Here is a link to my pictures on Photobucket
Pictures by Tyler45_photos - Photobucket
Check them out, and let me know what you think, I will be expanding it alot this year. I also hope to collect some money and/or can goods for charity, because I get alot of people that come and see it. I hope you like my haunt.


----------



## Haunted Bayou (Feb 16, 2007)

Oops bad link...try again!


----------



## Tyler (Jul 17, 2008)

I know, but thanks though. This is my 9th post, so I am getting very close to being able to edit.


----------



## Tyler (Jul 17, 2008)

The link is fixed, yay! 
Check it out


----------



## lowdwnrob (Jul 2, 2008)

Cool yard. I really dig the guy on the roof.

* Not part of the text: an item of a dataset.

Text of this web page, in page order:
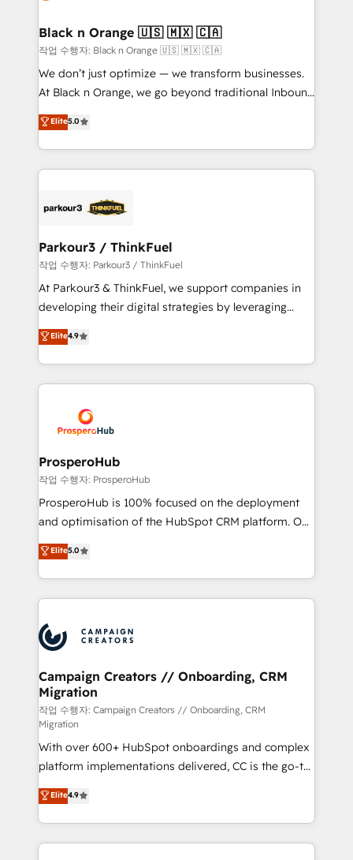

I have had a mask for two years and have been looking for the perfect costume for him. I want to put him on my roof reaching down over the door at the tot's.


----------



## Tyler (Jul 17, 2008)

Thanks for your compliment. I actually got the idea to put someone on the roof from someone else who lives by me that did that. It really does look cool. This year I am going to switch it up, and have Jason on the roof.


----------



## Haunted Bayou (Feb 16, 2007)

ohhhh, uplit skelly goblin... Me like!


----------



## scareme (Aug 29, 2006)

Great looking props. How do you get the guys to stay on the roof? Loved all your pictures.


----------



## Tyler (Jul 17, 2008)

Thanks, I got him on the roof by drilling a screw into his arm, and then into the wood on the top sections of roof. It actually worked pretty good, and he never fell, or even moved.


----------



## Revenant (Mar 17, 2007)

Nice haunt! Lots of standing characters... this would be a good yard for the old "stand still and act like a statue" trick hehe that one always gets a good scare when the "prop" yells and comes after them


----------



## Tyler (Jul 17, 2008)

Thanks for the compliments. I actually dressed up in a costume last year on Halloween ,and stood really still behind my fence. It is really funny to move just a little bit when a kid goes by, and then they tell there parents, only to get a reply of "all of that stuff is fake". I cant tell you how many times that happened. Last year was really crazy too because I wasnt expecting alot of little kids to come up, but pretty many did. And there were alot of teenagers who would not even set foot in my yard, I get a big kick out of that.


----------



## Lady Nyxie (Aug 30, 2006)

Lookin' good. Adding in the new props you made this year will be cool. I can see already that you are gonna run into storage issues (like many of the rest of us... myself included).


----------



## Scary Godmother (Oct 13, 2007)

Lookin good! I absolutely LOVE the big tall skeleton guy on the left, especially at night.:jol:


----------



## Lilly (Jun 13, 2006)

cool yard tyler...
I especially like this guy








something pretty creepy about it
Great Job


----------



## Tyler (Jul 17, 2008)

Thanks for the compliment on my big skeleton. I refer to him as "big guy". I actually got him at Walgreens, but he was a hanging prop. So I made a pvc structure for him, and then painted it black.


----------